The sample movement and oscillations were recorded from the top taking advantage of the vertical axis symmetry. A high-speed camera recorded 4096 images per temperature point. The framerate of the camera, typically 600 frames per second (fps) at a resolution of 1024 px · 1024 px, had to be decreased to a value as low as 200 fps for low sample temperatures to allow shutter times as high as 5 ms. This adjustment was necessary in order to ensure a sufficient brightness on the recorded images, since the spectral radiance in the visible range declined to a very low level at temperatures close to the melting point.

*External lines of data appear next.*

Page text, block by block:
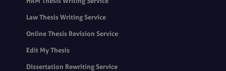
Law Thesis Writing Service
Online Thesis Revision Service
Edit My Thesis
Dissertation Rewriting Service
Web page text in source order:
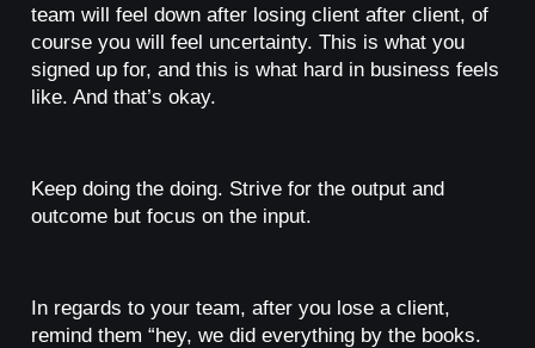
team will feel down after losing client after client, of
course you will feel uncertainty. This is what you
signed up for, and this is what hard in business feels
like. And that’s okay.
Keep doing the doing. Strive for the output and
outcome but focus on the input.
In regards to your team, after you lose a client,
remind them “hey, we did everything by the books.
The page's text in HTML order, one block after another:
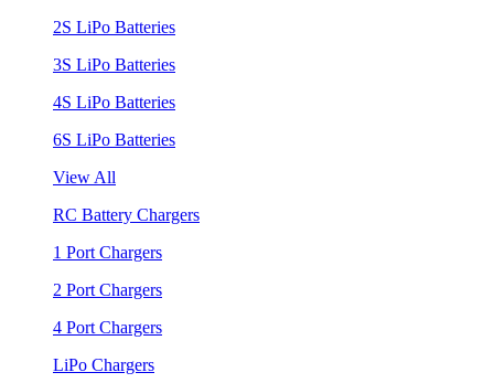
2S LiPo Batteries
3S LiPo Batteries
4S LiPo Batteries
6S LiPo Batteries
View All
RC Battery Chargers
1 Port Chargers
2 Port Chargers
4 Port Chargers
LiPo Chargers
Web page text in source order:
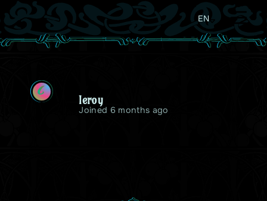
EN
L
leroy
Joined 6 months ago
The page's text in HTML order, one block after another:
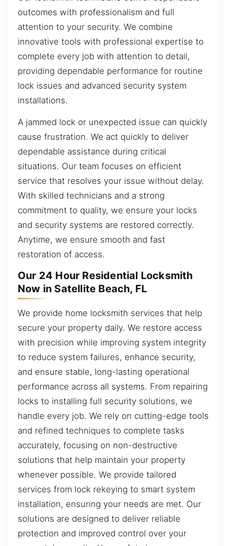
outcomes with professionalism and full
attention to your security. We combine
innovative tools with professional expertise to
complete every job with attention to detail,
providing dependable performance for routine
lock issues and advanced security system
installations.
A jammed lock or unexpected issue can quickly
cause frustration. We act quickly to deliver
dependable assistance during critical
situations. Our team focuses on efficient
service that resolves your issue without delay.
With skilled technicians and a strong
commitment to quality, we ensure your locks
and security systems are restored correctly.
Anytime, we ensure smooth and fast
restoration of access.
Our 24 Hour Residential Locksmith
Now in Satellite Beach, FL
We provide home locksmith services that help
secure your property daily. We restore access
with precision while improving system integrity
to reduce system failures, enhance security,
and ensure stable, long-lasting operational
performance across all systems. From repairing
locks to installing full security solutions, we
handle every job. We rely on cutting-edge tools
and refined techniques to complete tasks
accurately, focusing on non-destructive
solutions that help maintain your property
whenever possible. We provide tailored
services from lock rekeying to smart system
installation, ensuring your needs are met. Our
solutions are designed to deliver reliable
protection and improved control over your
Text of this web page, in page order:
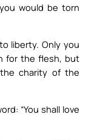
would be torn
liberty. Only you
for the flesh, but
charity of the
“You shall love
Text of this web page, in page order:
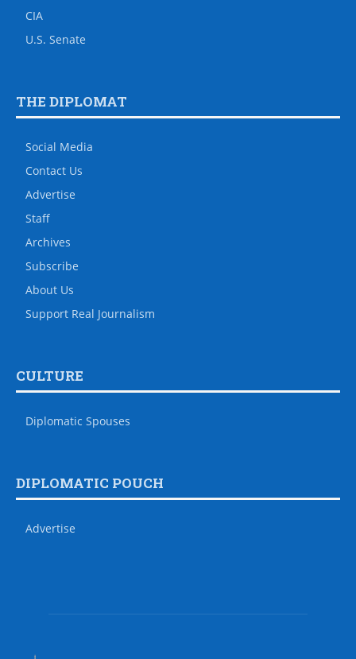
CIA
U.S. Senate
THE DIPLOMAT
Social Media
Contact Us
Advertise
Staff
Archives
Subscribe
About Us
Support Real Journalism
CULTURE
Diplomatic Spouses
DIPLOMATIC POUCH
Advertise

The image series were analyzed using an edge-detection software that detects position and size of the sample on the images. The software generates a table that holds for each image the coordinates of the center of mass as well as the radii as a function of the azimuthal angle in steps of 5 deg. Using this table, a spectrum of the coordinates as well as of the radii can be obtained by applying a fast Fourier transform to the according time series.
In order to identify the five oscillation frequencies, additional spectra of the sum and difference of two arbitrary perpendicular radii were used, as presented in Reference 13.

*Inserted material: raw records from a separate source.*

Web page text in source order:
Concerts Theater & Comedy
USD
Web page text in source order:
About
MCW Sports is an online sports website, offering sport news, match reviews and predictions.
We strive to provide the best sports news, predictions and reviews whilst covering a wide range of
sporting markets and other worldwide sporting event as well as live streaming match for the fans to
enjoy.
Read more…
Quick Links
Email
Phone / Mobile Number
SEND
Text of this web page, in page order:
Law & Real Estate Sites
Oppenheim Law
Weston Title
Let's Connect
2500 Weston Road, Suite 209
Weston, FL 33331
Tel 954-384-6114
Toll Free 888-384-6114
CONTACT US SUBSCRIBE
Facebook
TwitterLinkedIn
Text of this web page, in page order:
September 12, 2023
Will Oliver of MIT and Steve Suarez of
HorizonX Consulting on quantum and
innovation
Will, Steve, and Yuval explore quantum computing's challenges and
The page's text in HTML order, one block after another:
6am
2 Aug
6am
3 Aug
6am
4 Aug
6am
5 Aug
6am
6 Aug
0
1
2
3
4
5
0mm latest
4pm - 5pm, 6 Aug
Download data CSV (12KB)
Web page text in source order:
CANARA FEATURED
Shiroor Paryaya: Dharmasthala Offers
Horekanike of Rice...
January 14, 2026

For the density measurement, a series of 4100 shadowgraph images acquired from the side were recorded at a framerate of 120 fps for each temperature point. From these shadowgraph images, the mean shape of the sample was determined by a software using edge detection algorithms to determine the position and size of the sample in the images.

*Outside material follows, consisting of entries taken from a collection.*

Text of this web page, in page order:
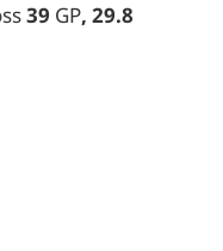
39 GP, 29.8
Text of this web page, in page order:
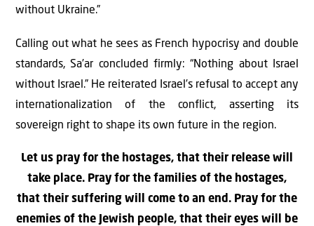
without Ukraine.”
Calling out what he sees as French hypocrisy and double
standards, Sa’ar concluded firmly: “Nothing about Israel
without Israel.” He reiterated Israel’s refusal to accept any
internationalization of the conflict, asserting its
sovereign right to shape its own future in the region.
Let us pray for the hostages, that their release will
take place. Pray for the families of the hostages,
that their suffering will come to an end. Pray for the
enemies of the Jewish people, that their eyes will be
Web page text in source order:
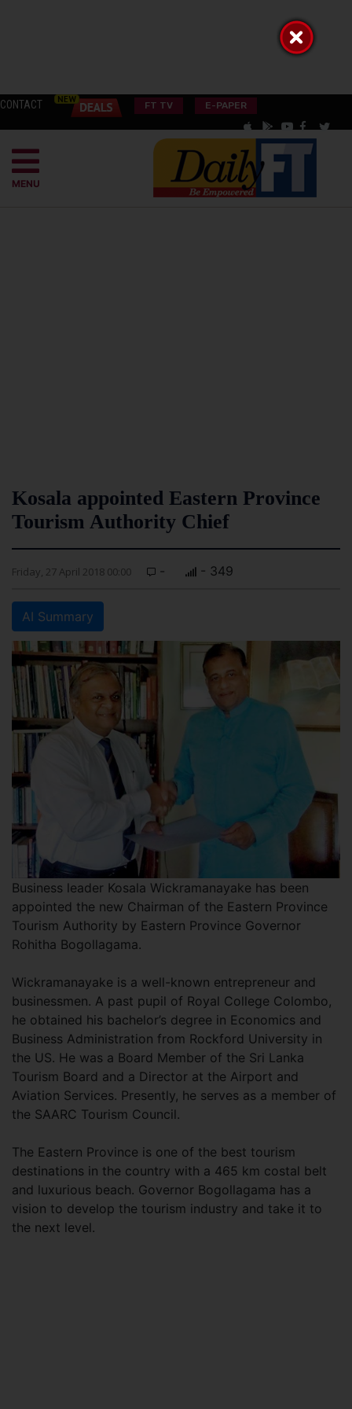
CONTACT FT TV E-PAPER
MENU
Kosala appointed Eastern Province
Tourism Authority Chief
Friday, 27 April 2018 00:00 - - 349
AI Summary
Business leader Kosala Wickramanayake has been
appointed the new Chairman of the Eastern Province
Tourism Authority by Eastern Province Governor
Rohitha Bogollagama.
Wickramanayake is a well-known entrepreneur and
businessmen. A past pupil of Royal College Colombo,
he obtained his bachelor’s degree in Economics and
Business Administration from Rockford University in
the US. He was a Board Member of the Sri Lanka
Tourism Board and a Director at the Airport and
Aviation Services. Presently, he serves as a member of
the SAARC Tourism Council.
The Eastern Province is one of the best tourism
destinations in the country with a 465 km costal belt
and luxurious beach. Governor Bogollagama has a
vision to develop the tourism industry and take it to
the next level.
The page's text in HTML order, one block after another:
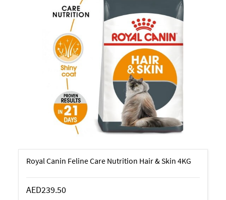
Royal Canin Feline Care Nutrition Hair & Skin 4KG
AED239.50
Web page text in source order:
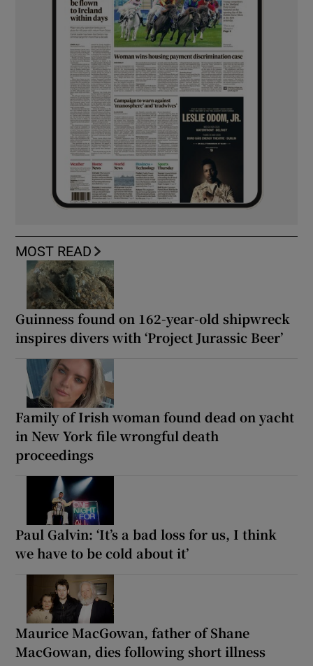
MOST READ
Guinness found on 162-year-old shipwreck
inspires divers with ‘Project Jurassic Beer’
Family of Irish woman found dead on yacht
in New York file wrongful death
proceedings
Paul Galvin: ‘It’s a bad loss for us, I think
we have to be cold about it’
Maurice MacGowan, father of Shane
MacGowan, dies following short illness
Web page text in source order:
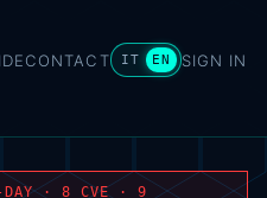
CONTACT IT EN SIGN IN
· 8 CVE · 9
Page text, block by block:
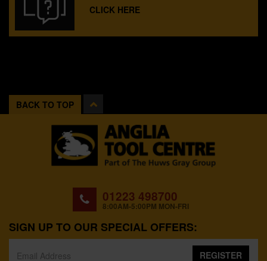
CLICK HERE
BACK TO TOP
01223 498700
8:00AM-5:00PM MON-FRI
SIGN UP TO OUR SPECIAL OFFERS:
REGISTER
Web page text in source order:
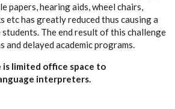
papers, hearing aids, wheel chairs,
etc has greatly reduced thus causing a
The end result of this challenge
and delayed academic programs.
limited office space to
interpreters.
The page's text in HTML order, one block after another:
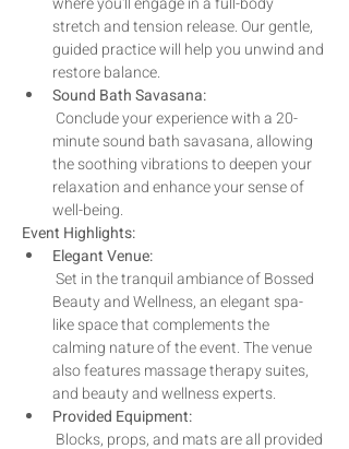
stretch and tension release. Our gentle,
guided practice will help you unwind and
restore balance.
Sound Bath Savasana:
minute sound bath savasana, allowing
the soothing vibrations to deepen your
relaxation and enhance your sense of
well-being.
Event Highlights:
Elegant Venue:
Beauty and Wellness, an elegant spa-
like space that complements the
calming nature of the event. The venue
also features massage therapy suites,
and beauty and wellness experts.
Provided Equipment:

High-precision ball bearing spheres of known diameter levitated by an argon airflow through the cooling nozzle were used to relate the area of the sample on the shadowgraph images to a real (metric) quantity. Assuming vertical axis symmetry of the droplet, the volume is calculated and, with the known sample mass, the density is determined.